Border collie was my first thought as well! The two local BC rescues didn't see a lick of border collie in him! He has almost all of the personality traits of a BC too...


----------



## DaneMama (Jun 27, 2008)

Its not all about looks when determining the mix of breeds in a mutt dog....temperament and personality make a huge contribution as well.


----------



## mel2mdl (Sep 7, 2008)

Cute dog, whatever he is!

(I thought you had a real wallaby and was thinking, those aren't very good pets! lol)


----------



## Savage Destiny (Mar 16, 2011)

Wow, those legs stretch for miles! He's a handsome boy.


----------



## Caty M (Aug 13, 2010)

BC/Husky mix is my guess. My neighbor has a mix that looks almost identical to yours but with more white. Exact same face.


----------



## Tobi (Mar 18, 2011)

Beautiful!!! I love the little white patch on the chest as well


----------



## CavePaws (Jan 25, 2011)

OMG, I love him! He is gorgeous, and I love that curly tail.

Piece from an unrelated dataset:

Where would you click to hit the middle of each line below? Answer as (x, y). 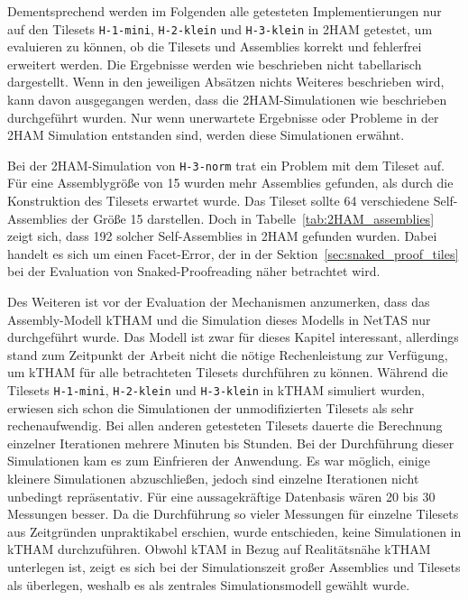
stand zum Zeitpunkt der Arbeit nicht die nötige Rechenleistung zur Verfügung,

My dog Indi rocks a curly one too, she'd probably tell him she likes his tail too.  She is a mixed breed as well, so I wouldn't have luck in giving you a breed explanation. I think he looks like a mixed breed dog from many generations of mixes...in other words, no clue what he's got in him! Probably a lot! :] Is he yours?


----------



## 3Musketeers (Nov 4, 2010)

I'm thinking herding dog (bc/aussie?)/spitz (maybe husky?)/lab.

Spitz for the curly tail, herding dog for the ticking around the feet/overall color. Lab for, I don't know, the ears and face?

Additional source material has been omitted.